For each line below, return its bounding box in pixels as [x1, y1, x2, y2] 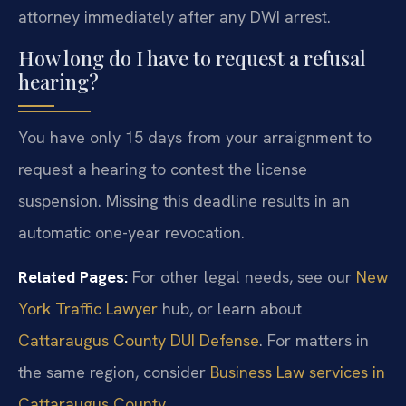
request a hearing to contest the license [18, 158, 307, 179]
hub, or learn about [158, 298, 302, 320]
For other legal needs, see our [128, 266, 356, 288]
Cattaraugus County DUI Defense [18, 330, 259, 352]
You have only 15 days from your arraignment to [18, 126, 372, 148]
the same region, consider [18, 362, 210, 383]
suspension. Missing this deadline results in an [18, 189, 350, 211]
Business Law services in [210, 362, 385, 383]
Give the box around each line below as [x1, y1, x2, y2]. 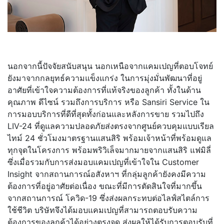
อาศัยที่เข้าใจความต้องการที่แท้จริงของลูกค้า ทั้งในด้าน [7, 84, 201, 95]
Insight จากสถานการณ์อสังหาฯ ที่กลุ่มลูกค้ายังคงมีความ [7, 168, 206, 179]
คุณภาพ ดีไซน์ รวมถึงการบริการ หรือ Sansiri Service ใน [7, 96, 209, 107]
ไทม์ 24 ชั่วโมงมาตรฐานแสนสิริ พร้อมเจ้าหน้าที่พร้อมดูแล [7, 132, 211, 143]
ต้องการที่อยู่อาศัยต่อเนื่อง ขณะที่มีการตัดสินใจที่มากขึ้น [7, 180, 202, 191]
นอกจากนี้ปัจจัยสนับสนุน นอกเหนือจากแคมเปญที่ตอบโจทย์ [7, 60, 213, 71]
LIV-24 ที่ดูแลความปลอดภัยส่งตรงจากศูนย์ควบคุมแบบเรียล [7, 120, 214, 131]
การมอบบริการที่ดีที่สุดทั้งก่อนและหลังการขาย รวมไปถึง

* _Task prompt_
Without altering anything, output all the lines above but none of the images.

* _Response_
For each line below, return its bounding box in pixels as [x1, y1, x2, y2] 
request a hearing to contest the license [18, 158, 307, 179]
hub, or learn about [158, 298, 302, 320]
For other legal needs, see our [128, 266, 356, 288]
Cattaraugus County DUI Defense [18, 330, 259, 352]
You have only 15 days from your arraignment to [18, 126, 372, 148]
the same region, consider [18, 362, 210, 383]
suspension. Missing this deadline results in an [18, 189, 350, 211]
Business Law services in [210, 362, 385, 383]
Give the box around each line below as [x1, y1, x2, y2]. 
อาศัยที่เข้าใจความต้องการที่แท้จริงของลูกค้า ทั้งในด้าน [7, 84, 201, 95]
Insight จากสถานการณ์อสังหาฯ ที่กลุ่มลูกค้ายังคงมีความ [7, 168, 206, 179]
คุณภาพ ดีไซน์ รวมถึงการบริการ หรือ Sansiri Service ใน [7, 96, 209, 107]
ไทม์ 24 ชั่วโมงมาตรฐานแสนสิริ พร้อมเจ้าหน้าที่พร้อมดูแล [7, 132, 211, 143]
ต้องการที่อยู่อาศัยต่อเนื่อง ขณะที่มีการตัดสินใจที่มากขึ้น [7, 180, 202, 191]
นอกจากนี้ปัจจัยสนับสนุน นอกเหนือจากแคมเปญที่ตอบโจทย์ [7, 60, 213, 71]
LIV-24 ที่ดูแลความปลอดภัยส่งตรงจากศูนย์ควบคุมแบบเรียล [7, 120, 214, 131]
การมอบบริการที่ดีที่สุดทั้งก่อนและหลังการขาย รวมไปถึง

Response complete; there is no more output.